▶ _RECORDS TO USE_:
━━━━━━━━━━

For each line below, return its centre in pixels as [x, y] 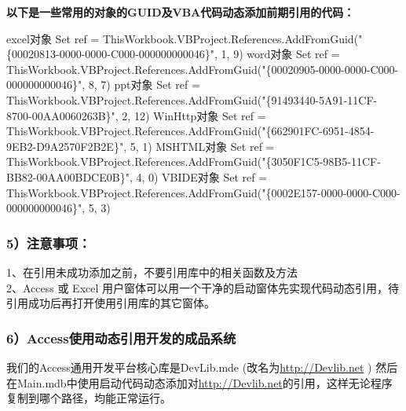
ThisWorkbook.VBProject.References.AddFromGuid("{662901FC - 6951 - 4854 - [190, 131]
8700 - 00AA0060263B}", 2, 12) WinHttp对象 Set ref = [136, 115]
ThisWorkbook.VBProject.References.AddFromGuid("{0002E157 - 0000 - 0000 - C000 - [203, 192]
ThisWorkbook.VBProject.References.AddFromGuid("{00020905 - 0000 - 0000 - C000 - [203, 69]
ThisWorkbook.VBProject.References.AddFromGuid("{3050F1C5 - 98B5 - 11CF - [194, 161]
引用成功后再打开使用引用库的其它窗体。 [111, 303]
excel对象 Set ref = [53, 38]
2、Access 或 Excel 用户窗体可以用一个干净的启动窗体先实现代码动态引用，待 [203, 287]
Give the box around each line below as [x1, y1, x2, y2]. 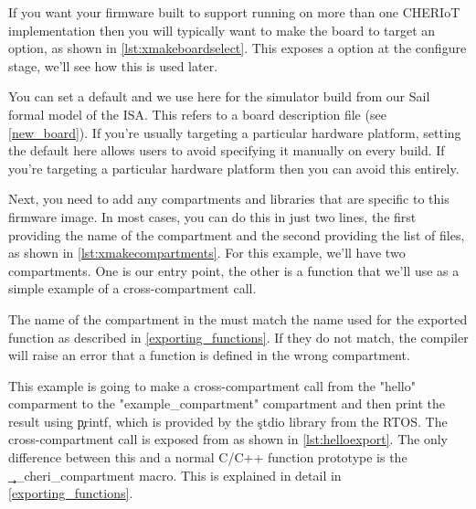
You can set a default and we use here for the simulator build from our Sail [8, 87, 430, 106]
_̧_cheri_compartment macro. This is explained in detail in [8, 465, 342, 484]
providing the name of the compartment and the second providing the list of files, [8, 225, 465, 244]
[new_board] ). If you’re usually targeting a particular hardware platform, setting [8, 122, 461, 142]
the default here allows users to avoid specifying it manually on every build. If [8, 141, 445, 160]
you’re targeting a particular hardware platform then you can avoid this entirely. [8, 158, 460, 177]
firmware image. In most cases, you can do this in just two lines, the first [8, 207, 417, 226]
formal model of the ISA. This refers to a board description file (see [8, 104, 386, 123]
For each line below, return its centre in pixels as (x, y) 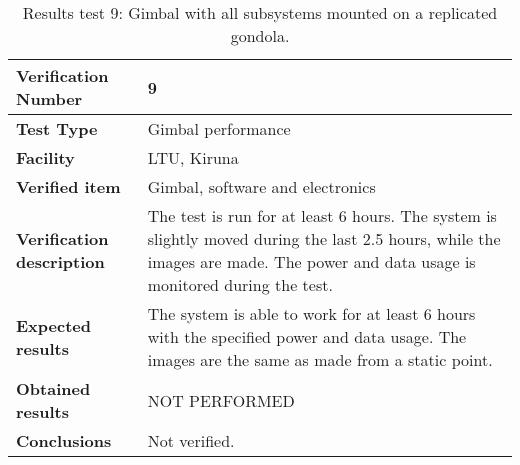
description (60, 261)
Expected (53, 325)
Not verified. (191, 440)
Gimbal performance (219, 128)
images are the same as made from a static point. (320, 359)
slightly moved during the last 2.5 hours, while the (324, 238)
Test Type (57, 128)
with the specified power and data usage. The (307, 336)
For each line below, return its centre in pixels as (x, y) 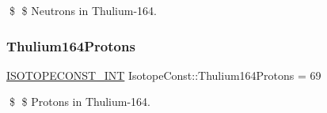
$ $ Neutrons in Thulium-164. (83, 10)
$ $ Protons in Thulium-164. (80, 102)
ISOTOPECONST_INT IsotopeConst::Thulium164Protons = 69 (164, 75)
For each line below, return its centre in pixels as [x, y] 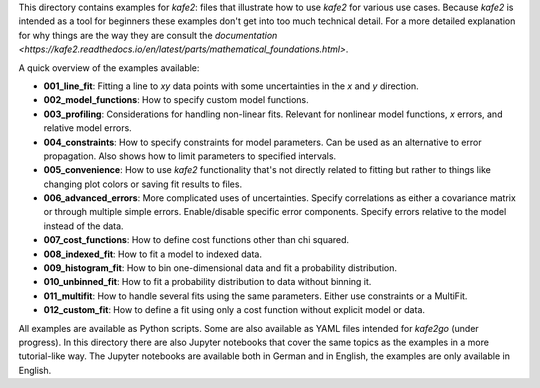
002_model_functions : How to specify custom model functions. [176, 100]
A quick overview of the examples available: [109, 67]
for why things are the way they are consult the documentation [148, 35]
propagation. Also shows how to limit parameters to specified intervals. [190, 156]
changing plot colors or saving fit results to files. [143, 184]
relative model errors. [87, 128]
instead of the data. [83, 226]
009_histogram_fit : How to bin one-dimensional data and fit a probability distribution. [220, 268]
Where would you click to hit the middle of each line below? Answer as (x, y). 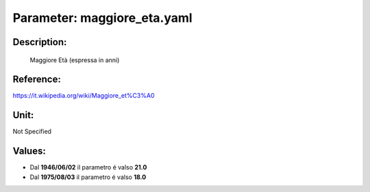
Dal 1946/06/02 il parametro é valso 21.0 (88, 167)
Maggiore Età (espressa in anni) (75, 60)
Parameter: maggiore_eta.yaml (102, 18)
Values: (29, 151)
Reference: (37, 80)
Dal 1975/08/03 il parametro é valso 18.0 (88, 177)
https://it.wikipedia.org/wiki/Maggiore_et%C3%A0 (84, 96)
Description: (40, 42)

━━━━━━━━━━

Every line above that holds "hardware" counts once; state the total and nothing else.

▶ _ANSWER TO THIS PROBLEM_:
2